- Your goal:
The records below must be written out exactly, with every picture left behind.

[Dataset records]
○ ○ ○ ○ ○

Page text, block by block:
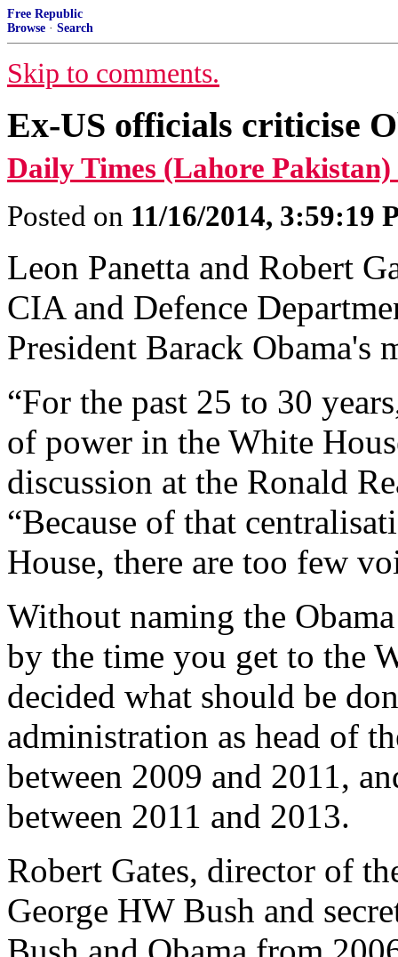
Free Republic
Browse · Search
Skip to comments.
Ex-US officials criticise
Daily Times (Lahore
Posted on 11/16/2014, 3:59:19
Leon Panetta and Robert
CIA and Defence
President Barack Obama's
“For the past 25 to 30
of power in the White
discussion at the Ronald
“Because of that
House, there are too few
Without naming the
by the time you get to the
decided what should be
administration as head of
between 2009 and 2011,
between 2011 and 2013.
Robert Gates, director of
George HW Bush and
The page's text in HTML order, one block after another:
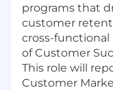
programs that
customer
cross-
of Customer
This role will
Customer
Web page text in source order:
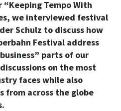
Tempo With
we interviewed festival
Schulz to discuss how
Festival address
parts of our
on the most
faces while also
from across the globe
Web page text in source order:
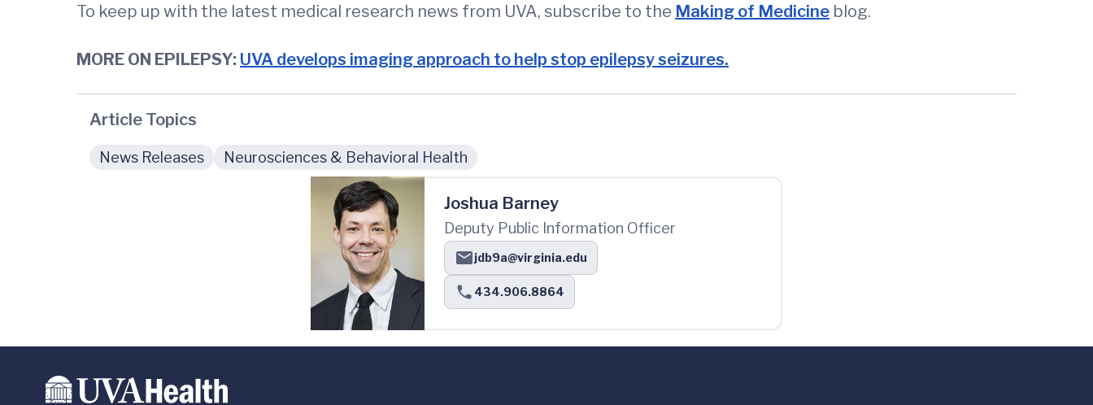
To keep up with the latest medical research news from UVA, subscribe to the Making of Medicine blog.
MORE ON EPILEPSY: UVA develops imaging approach to help stop epilepsy seizures.
Article Topics
News Releases Neurosciences & Behavioral Health
Joshua Barney
Deputy Public Information Officer
jdb9a@virginia.edu
434.906.8864
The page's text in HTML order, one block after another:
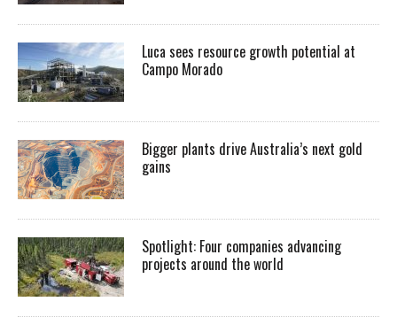
Luca sees resource growth potential at
Campo Morado
Bigger plants drive Australia’s next gold
gains
Spotlight: Four companies advancing
projects around the world
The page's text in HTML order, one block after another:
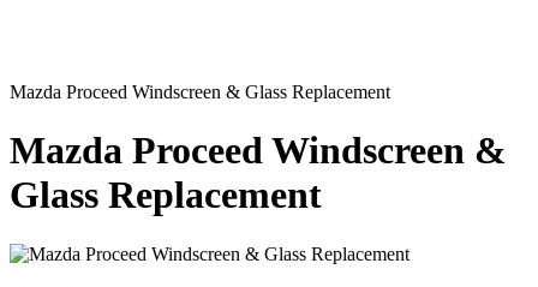
Mazda Proceed Windscreen & Glass Replacement
Mazda Proceed Windscreen &
Glass Replacement
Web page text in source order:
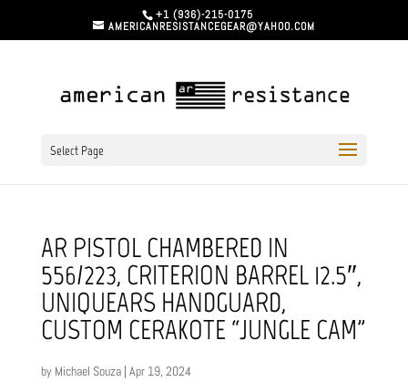
+1 (936)-215-0175
AMERICANRESISTANCEGEAR@YAHOO.COM
Select Page
AR PISTOL CHAMBERED IN
556/223, CRITERION BARREL 12.5″,
UNIQUEARS HANDGUARD,
CUSTOM CERAKOTE “JUNGLE CAM”
by Michael Souza| Apr 19, 2024
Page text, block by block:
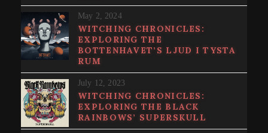
May 2, 2024
WITCHING CHRONICLES:
EXPLORING THE
BOTTENHAVET’S LJUD I TYSTA
RUM
July 12, 2023
WITCHING CHRONICLES:
EXPLORING THE BLACK
RAINBOWS’ SUPERSKULL
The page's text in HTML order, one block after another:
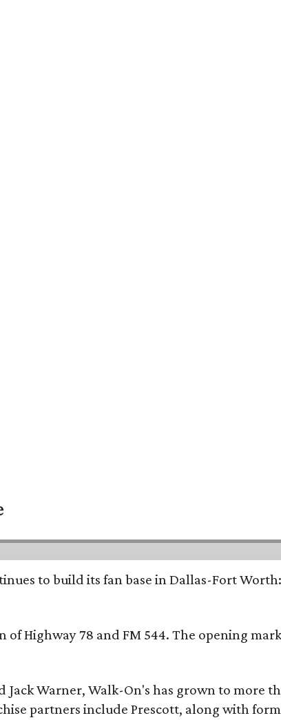
to build its fan base in Dallas-Fort
Highway 78 and FM 544. The opening
Warner, Walk-On's has grown to more
partners include Prescott, along with
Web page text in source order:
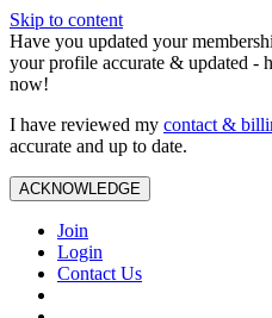
Skip to content
Have you updated your
your profile accurate & updated -
now!
I have reviewed my contact &
accurate and up to date.
ACKNOWLEDGE
Join
Login
Contact Us
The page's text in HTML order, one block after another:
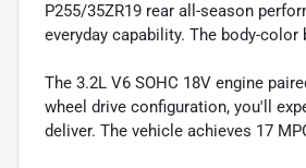
P255/35ZR19 rear all-season
everyday capability. The body-
The 3.2L V6 SOHC 18V engine
wheel drive configuration, you'll
deliver. The vehicle achieves 17
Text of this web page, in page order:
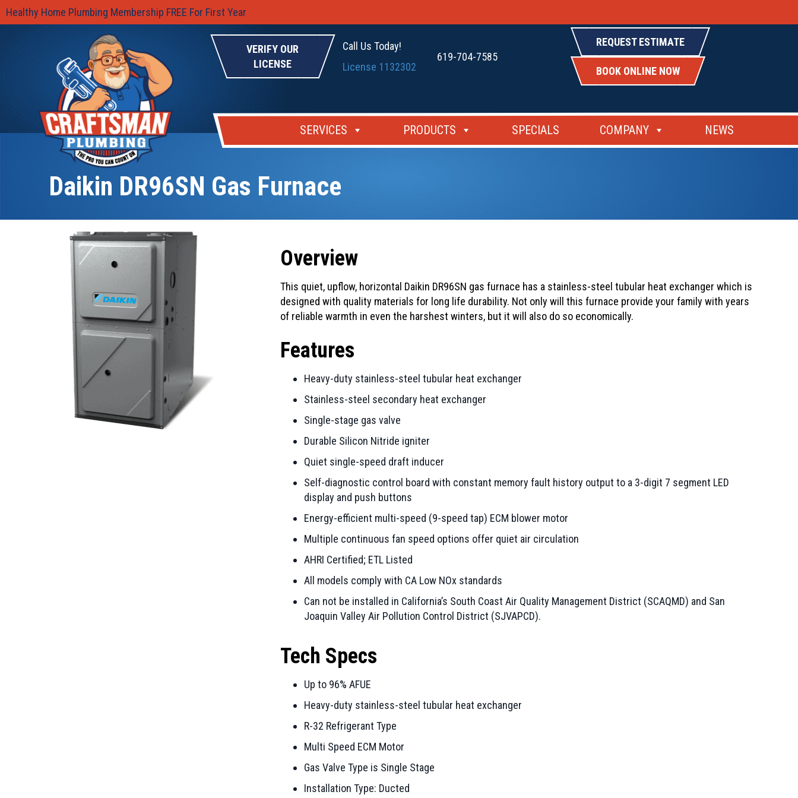
Healthy Home Plumbing Membership FREE For First Year
VERIFY OUR
LICENSE
Call Us Today!
License 1132302
619-704-7585
REQUEST ESTIMATE
BOOK ONLINE NOW
SERVICES PRODUCTS SPECIALS COMPANY NEWS
Daikin DR96SN Gas Furnace
Overview
This quiet, upflow, horizontal Daikin DR96SN gas furnace has a stainless-steel tubular heat exchanger which is
designed with quality materials for long life durability. Not only will this furnace provide your family with years
of reliable warmth in even the harshest winters, but it will also do so economically.
Features
Heavy-duty stainless-steel tubular heat exchanger
Stainless-steel secondary heat exchanger
Single-stage gas valve
Durable Silicon Nitride igniter
Quiet single-speed draft inducer
Self-diagnostic control board with constant memory fault history output to a 3-digit 7 segment LED
display and push buttons
Energy-efficient multi-speed (9-speed tap) ECM blower motor
Multiple continuous fan speed options offer quiet air circulation
AHRI Certified; ETL Listed
All models comply with CA Low NOx standards
Can not be installed in California’s South Coast Air Quality Management District (SCAQMD) and San
Joaquin Valley Air Pollution Control District (SJVAPCD).
Tech Specs
Up to 96% AFUE
Heavy-duty stainless-steel tubular heat exchanger
R-32 Refrigerant Type
Multi Speed ECM Motor
Gas Valve Type is Single Stage
Installation Type: Ducted
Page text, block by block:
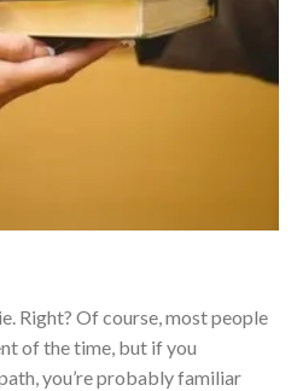
Right? Of course, most people
of the time, but if you
you’re probably familiar
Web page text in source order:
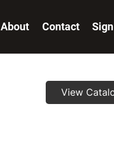
About Contact
View
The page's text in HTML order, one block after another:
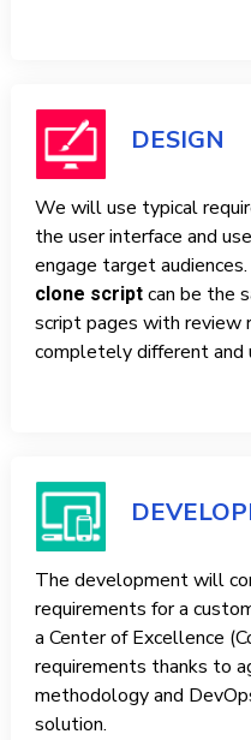
DESIGN
We will use typical
the user interface and
engage target
clone script can be the
script pages with review
completely different and
The development will
requirements for a
a Center of Excellence
requirements thanks to
methodology and
solution.
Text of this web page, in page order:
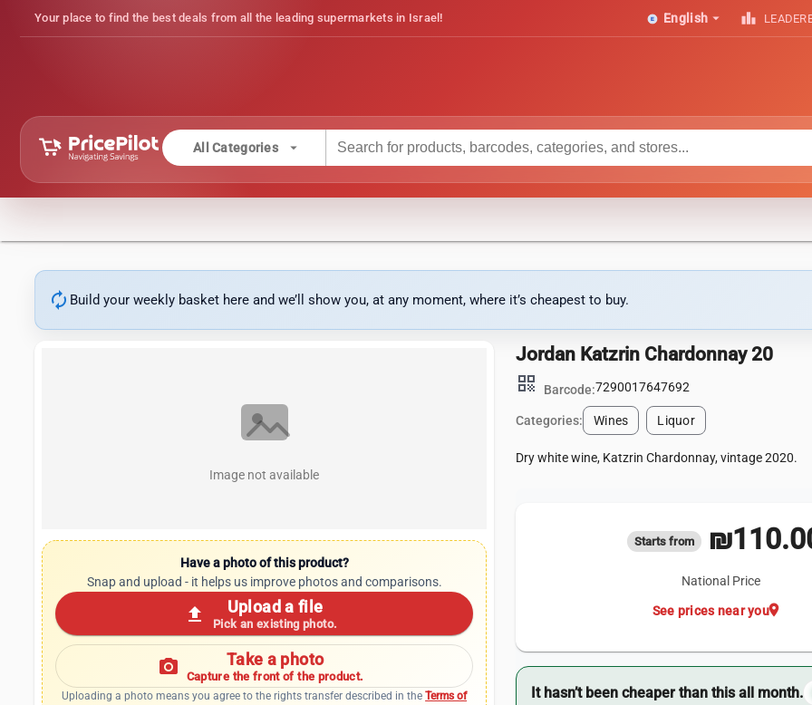
Your place to find the best deals from all the leading supermarkets in Israel! English arrow_drop_down leaderboard
All Categories arrow_drop_down
autorenew Build your weekly basket here and we’ll show you, at any moment, where it’s cheapest to buy.
Image not available
Have a photo of this product?
Snap and upload - it helps us improve photos and comparisons.
upload Upload a file
Pick an existing photo.
photo_camera Take a photo
Capture the front of the product.
Uploading a photo means you agree to the rights transfer described in theTerms of
Jordan Katzrin Chardonnay 20
qr_code
Barcode:7290017647692
Categories: Wines Liquor
Dry white wine, Katzrin Chardonnay, vintage 2020.
Starts from
National Price
location_on
See prices near you
It hasn’t been cheaper than this all month.
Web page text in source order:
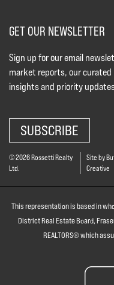
GET OUR NEWSLETTER
Sign up for our email
market reports, our
insights and priority
SUBSCRIBE
© 2026 Rossetti Realty
Ltd.
Site by
Creative
This representation is based in
District Real Estate Board,
REALTORS® which
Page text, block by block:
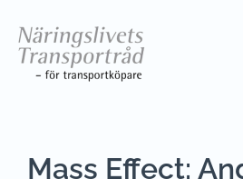
Mass Effect:
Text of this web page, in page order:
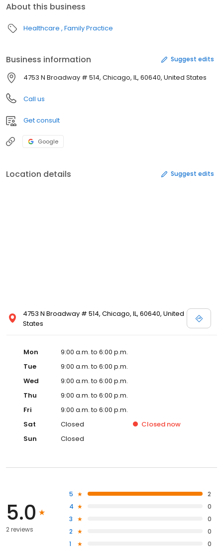
About this business
Healthcare Family Practice
Business information Suggest edits
4753 N Broadway # 514, Chicago, IL, 60640, United States
Call us
Get consult
Google
Location details Suggest edits
4753 N Broadway # 514, Chicago, IL, 60640, United
States
Mon
9:00 a.m. to 6:00 p.m.
Tue
9:00 a.m. to 6:00 p.m.
Wed
9:00 a.m. to 6:00 p.m.
Thu
9:00 a.m. to 6:00 p.m.
Fri
9:00 a.m. to 6:00 p.m.
Sat
Closed Closed now
Sun
Closed
5.0
2 reviews
5
2
4
0
3
0
2
0
1
0
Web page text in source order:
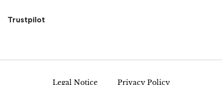
Trustpilot
Legal Notice Privacy Policy
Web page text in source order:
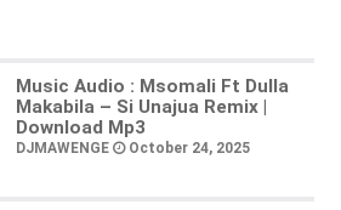
Music Audio : Msomali Ft Dulla
Makabila – Si Unajua Remix |
Download Mp3
DJMAWENGE October 24, 2025
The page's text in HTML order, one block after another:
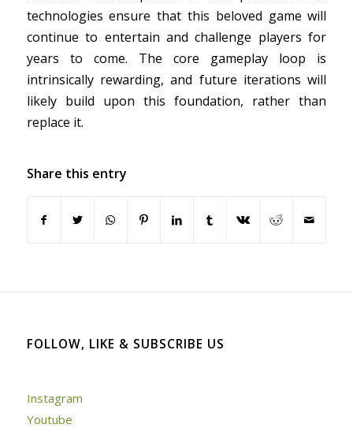
technologies ensure that this beloved game will
continue to entertain and challenge players for
years to come. The core gameplay loop is
intrinsically rewarding, and future iterations will
likely build upon this foundation, rather than
replace it.
Share this entry
FOLLOW, LIKE & SUBSCRIBE US
Instagram
Youtube
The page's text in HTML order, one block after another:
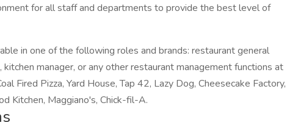
for all staff and departments to provide the best level of
in one of the following roles and brands: restaurant general
kitchen manager, or any other restaurant management functions at
Fired Pizza, Yard House, Tap 42, Lazy Dog, Cheesecake Factory,
Kitchen, Maggiano's, Chick-fil-A.
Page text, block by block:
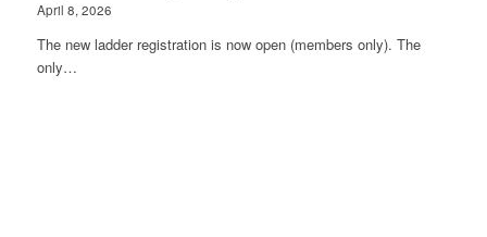
April 8, 2026
The new ladder registration is now open (members only). The
only…
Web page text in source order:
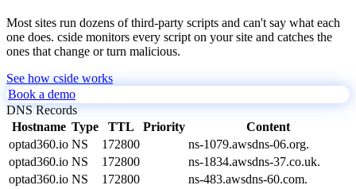
Most sites run dozens of third-party scripts and can't say what each
one does. cside monitors every script on your site and catches the
ones that change or turn malicious.
See how cside works
Book a demo
DNS Records
Hostname Type TTL Priority
Content
optad360.io NS 172800
ns-1079.awsdns-06.org.
optad360.io NS 172800
ns-1834.awsdns-37.co.uk.
optad360.io NS 172800
ns-483.awsdns-60.com.
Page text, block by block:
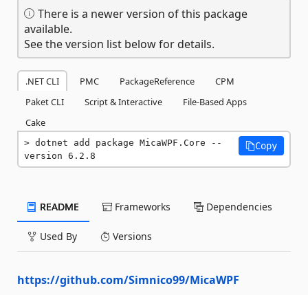
There is a newer version of this package
available.
See the version list below for details.
.NET CLI PMC PackageReference
CPM
Paket CLI
Script & Interactive
File-Based Apps
Cake
dotnet add package MicaWPF.Core --
version 6.2.8
Copy
README Frameworks Dependencies
Used By Versions
https://github.com/Simnico99/MicaWPF
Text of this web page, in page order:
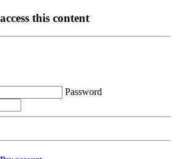
this content
Password

○ ○ ○ ○ ○

- Written reply:
Page text, block by block:
Free Republic
Browse · Search
Skip to comments.
Ex-US officials criticise
Daily Times (Lahore
Posted on 11/16/2014, 3:59:19
Leon Panetta and Robert
CIA and Defence
President Barack Obama's
“For the past 25 to 30
of power in the White
discussion at the Ronald
“Because of that
House, there are too few
Without naming the
by the time you get to the
decided what should be
administration as head of
between 2009 and 2011,
between 2011 and 2013.
Robert Gates, director of
George HW Bush and
The page's text in HTML order, one block after another:
programs that
customer
cross-
of Customer
This role will
Customer
Web page text in source order:
Tempo With
we interviewed festival
Schulz to discuss how
Festival address
parts of our
on the most
faces while also
from across the globe
Web page text in source order:
To keep up with the latest medical research news from UVA, subscribe to the Making of Medicine blog.
MORE ON EPILEPSY: UVA develops imaging approach to help stop epilepsy seizures.
Article Topics
News Releases Neurosciences & Behavioral Health
Joshua Barney
Deputy Public Information Officer
jdb9a@virginia.edu
434.906.8864
The page's text in HTML order, one block after another:
Luca sees resource growth potential at
Campo Morado
Bigger plants drive Australia’s next gold
gains
Spotlight: Four companies advancing
projects around the world
The page's text in HTML order, one block after another:
Mazda Proceed Windscreen & Glass Replacement
Mazda Proceed Windscreen &
Glass Replacement
Web page text in source order:
+1 (936)-215-0175
AMERICANRESISTANCEGEAR@YAHOO.COM
Select Page
AR PISTOL CHAMBERED IN
556/223, CRITERION BARREL 12.5″,
UNIQUEARS HANDGUARD,
CUSTOM CERAKOTE “JUNGLE CAM”
by Michael Souza| Apr 19, 2024
Page text, block by block:
May 2, 2024
WITCHING CHRONICLES:
EXPLORING THE
BOTTENHAVET’S LJUD I TYSTA
RUM
July 12, 2023
WITCHING CHRONICLES:
EXPLORING THE BLACK
RAINBOWS’ SUPERSKULL
The page's text in HTML order, one block after another:
to build its fan base in Dallas-Fort
Highway 78 and FM 544. The opening
Warner, Walk-On's has grown to more
partners include Prescott, along with
Web page text in source order:
Skip to content
Have you updated your
your profile accurate & updated -
now!
I have reviewed my contact &
accurate and up to date.
ACKNOWLEDGE
Join
Login
Contact Us
The page's text in HTML order, one block after another:
P255/35ZR19 rear all-season
everyday capability. The body-
The 3.2L V6 SOHC 18V engine
wheel drive configuration, you'll
deliver. The vehicle achieves 17
Text of this web page, in page order:
Healthy Home Plumbing Membership FREE For First Year
VERIFY OUR
LICENSE
Call Us Today!
License 1132302
619-704-7585
REQUEST ESTIMATE
BOOK ONLINE NOW
SERVICES PRODUCTS SPECIALS COMPANY NEWS
Daikin DR96SN Gas Furnace
Overview
This quiet, upflow, horizontal Daikin DR96SN gas furnace has a stainless-steel tubular heat exchanger which is
designed with quality materials for long life durability. Not only will this furnace provide your family with years
of reliable warmth in even the harshest winters, but it will also do so economically.
Features
Heavy-duty stainless-steel tubular heat exchanger
Stainless-steel secondary heat exchanger
Single-stage gas valve
Durable Silicon Nitride igniter
Quiet single-speed draft inducer
Self-diagnostic control board with constant memory fault history output to a 3-digit 7 segment LED
display and push buttons
Energy-efficient multi-speed (9-speed tap) ECM blower motor
Multiple continuous fan speed options offer quiet air circulation
AHRI Certified; ETL Listed
All models comply with CA Low NOx standards
Can not be installed in California’s South Coast Air Quality Management District (SCAQMD) and San
Joaquin Valley Air Pollution Control District (SJVAPCD).
Tech Specs
Up to 96% AFUE
Heavy-duty stainless-steel tubular heat exchanger
R-32 Refrigerant Type
Multi Speed ECM Motor
Gas Valve Type is Single Stage
Installation Type: Ducted
Page text, block by block:
Right? Of course, most people
of the time, but if you
you’re probably familiar
Web page text in source order:
About Contact
View
The page's text in HTML order, one block after another:
DESIGN
We will use typical
the user interface and
engage target
clone script can be the
script pages with review
completely different and
The development will
requirements for a
a Center of Excellence
requirements thanks to
methodology and
solution.
Text of this web page, in page order:
Your place to find the best deals from all the leading supermarkets in Israel! English arrow_drop_down leaderboard
All Categories arrow_drop_down
autorenew Build your weekly basket here and we’ll show you, at any moment, where it’s cheapest to buy.
Image not available
Have a photo of this product?
Snap and upload - it helps us improve photos and comparisons.
upload Upload a file
Pick an existing photo.
photo_camera Take a photo
Capture the front of the product.
Uploading a photo means you agree to the rights transfer described in theTerms of
Jordan Katzrin Chardonnay 20
qr_code
Barcode:7290017647692
Categories: Wines Liquor
Dry white wine, Katzrin Chardonnay, vintage 2020.
Starts from
National Price
location_on
See prices near you
It hasn’t been cheaper than this all month.
Web page text in source order:
GET OUR NEWSLETTER
Sign up for our email
market reports, our
insights and priority
SUBSCRIBE
© 2026 Rossetti Realty
Ltd.
Site by
Creative
This representation is based in
District Real Estate Board,
REALTORS® which
Page text, block by block:
Mass Effect:
Text of this web page, in page order:
About this business
Healthcare Family Practice
Business information Suggest edits
4753 N Broadway # 514, Chicago, IL, 60640, United States
Call us
Get consult
Google
Location details Suggest edits
4753 N Broadway # 514, Chicago, IL, 60640, United
States
Mon
9:00 a.m. to 6:00 p.m.
Tue
9:00 a.m. to 6:00 p.m.
Wed
9:00 a.m. to 6:00 p.m.
Thu
9:00 a.m. to 6:00 p.m.
Fri
9:00 a.m. to 6:00 p.m.
Sat
Closed Closed now
Sun
Closed
5.0
2 reviews
5
2
4
0
3
0
2
0
1
0
Web page text in source order:
Trustpilot
Legal Notice Privacy Policy
Web page text in source order:
Music Audio : Msomali Ft Dulla
Makabila – Si Unajua Remix |
Download Mp3
DJMAWENGE October 24, 2025
The page's text in HTML order, one block after another:
technologies ensure that this beloved game will
continue to entertain and challenge players for
years to come. The core gameplay loop is
intrinsically rewarding, and future iterations will
likely build upon this foundation, rather than
replace it.
Share this entry
FOLLOW, LIKE & SUBSCRIBE US
Instagram
Youtube
The page's text in HTML order, one block after another:
for all staff and departments to provide the best level of
in one of the following roles and brands: restaurant general
kitchen manager, or any other restaurant management functions at
Fired Pizza, Yard House, Tap 42, Lazy Dog, Cheesecake Factory,
Kitchen, Maggiano's, Chick-fil-A.
Page text, block by block:
April 8, 2026
The new ladder registration is now open (members only). The
only…
Web page text in source order:
Most sites run dozens of third-party scripts and can't say what each
one does. cside monitors every script on your site and catches the
ones that change or turn malicious.
See how cside works
Book a demo
DNS Records
Hostname Type TTL Priority
Content
optad360.io NS 172800
ns-1079.awsdns-06.org.
optad360.io NS 172800
ns-1834.awsdns-37.co.uk.
optad360.io NS 172800
ns-483.awsdns-60.com.
Page text, block by block:
There is a newer version of this package
available.
See the version list below for details.
.NET CLI PMC PackageReference
CPM
Paket CLI
Script & Interactive
File-Based Apps
Cake
dotnet add package MicaWPF.Core --
version 6.2.8
Copy
README Frameworks Dependencies
Used By Versions
https://github.com/Simnico99/MicaWPF
Text of this web page, in page order:
this content
Password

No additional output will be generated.